Thanks andynor... but wouldn't the input impedance of the buffer, with the two 25K resistors and 1K resistor be close to 50K input impedance -- so dropping each in half would still provide 25K total impedance? But I do feel like the source has a wimpy driver (not discrete devices) so even if it's equivalent to 50K... it sounds like that may be still a good thing? (thank you again!)
Why two 25k’s? The 25k in the original circuit is the pot.
I run mine with a ladder pot, and so the B1 has only the 1k and 1m.
A drawing program with the iPad. Terrible. Paper, pencil and camera would have been better.
HI andynor-- you asked why the two 25K resistors? I believe I can answer that. R-K Rønningstad responded to my inquiry and what might be a topology and values of resistors that he thought might be good in order to be easy for my source (DAC) to drive AND in the process reduce the gain by 6db. I am not using a pot because I want to make the simplest most transparent circuit I can with a minimum of added capacitance and inductance and wiring. (I'm able to control the volume at the source but I have to really crank it's output down if I drive my amp directly). My amp is super sensitive to any input, it maxes at 0.75V and has 35db gain and very wide bandwidth. So I'm trying to get rid of all pots and replace them with the best audio transistors I can find. So the configuration with the two 25K resistors allows dropping the input voltage in half before it reaches the gate of the JFET. (I'm also going to remove the 1Meg resistor because in the diagram, 25K in parallel with 1Meg leaves an equivalent resistance of about 24K -- so I"m going to just leave it at 25K). It isn't what most people want and it's very tuned to my own particular source and amp. I may actually try and reduce the gain even more than 6db. I'm hoping the buffer will allow a better impedance match from my source to amp. (Right now there is some music that sounds kind of lifeless when I directly drive the amp with the DAC, and that is compared to when I was able to drive my amp with a better source).
I see, I see. I should have seen that, just jumped to it - sorry.
Anyways, your goal of a clean signal path will be disrupted by the added (rather highish R) series resistor in the signal path. It may prove a better solution than digital volume control, but if I were you I would test this.

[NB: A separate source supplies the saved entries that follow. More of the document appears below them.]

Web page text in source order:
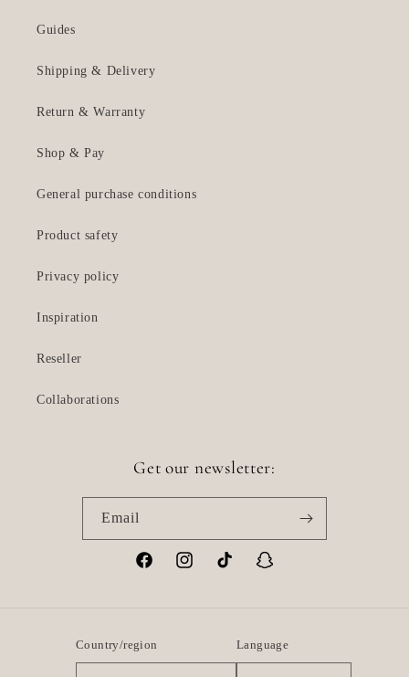
Guides
Shipping & Delivery
Return & Warranty
Shop & Pay
General purchase conditions
Product safety
Privacy policy
Inspiration
Reseller
Collaborations
Get our newsletter:
Email
FacebookInstagramTikTok Snapchat
Country/region Language
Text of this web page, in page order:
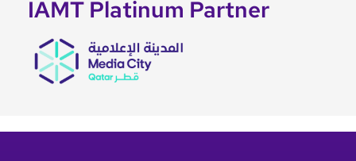
IAMT Platinum Partner
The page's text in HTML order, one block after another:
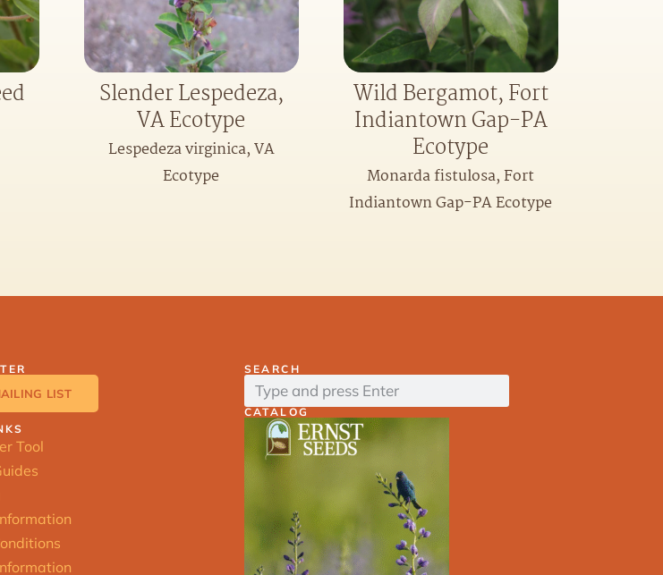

You can mount the series 25k resistor with pin sockets, that way you can replace it with jumpers and do A/B testing with digital VC.
Don’t worry about input impedance, standard 25k-ish is good enough with a 125 ratio to your source is good enough for starters. You could mount the second 25k resistor also on pin sockets, to A/B input impedances between ish 25k and 50k.
Anyways, your goal of a clean signal path will be disrupted by the added (rather highish R) series resistor in the signal path. It may prove a better solution than digital volume control, but if I were you I would test this. You can mount the series 25k resistor with pin sockets, that way you can replace it with jumpers and do A/B testing with digital VC.
Don’t worry about input impedance, standard 25k-ish is good enough with a 125 ratio to your source is good enough for starters. You could mount the second 25k resistor also on pin sockets, to A/B input impedances between ish 25k and 50k.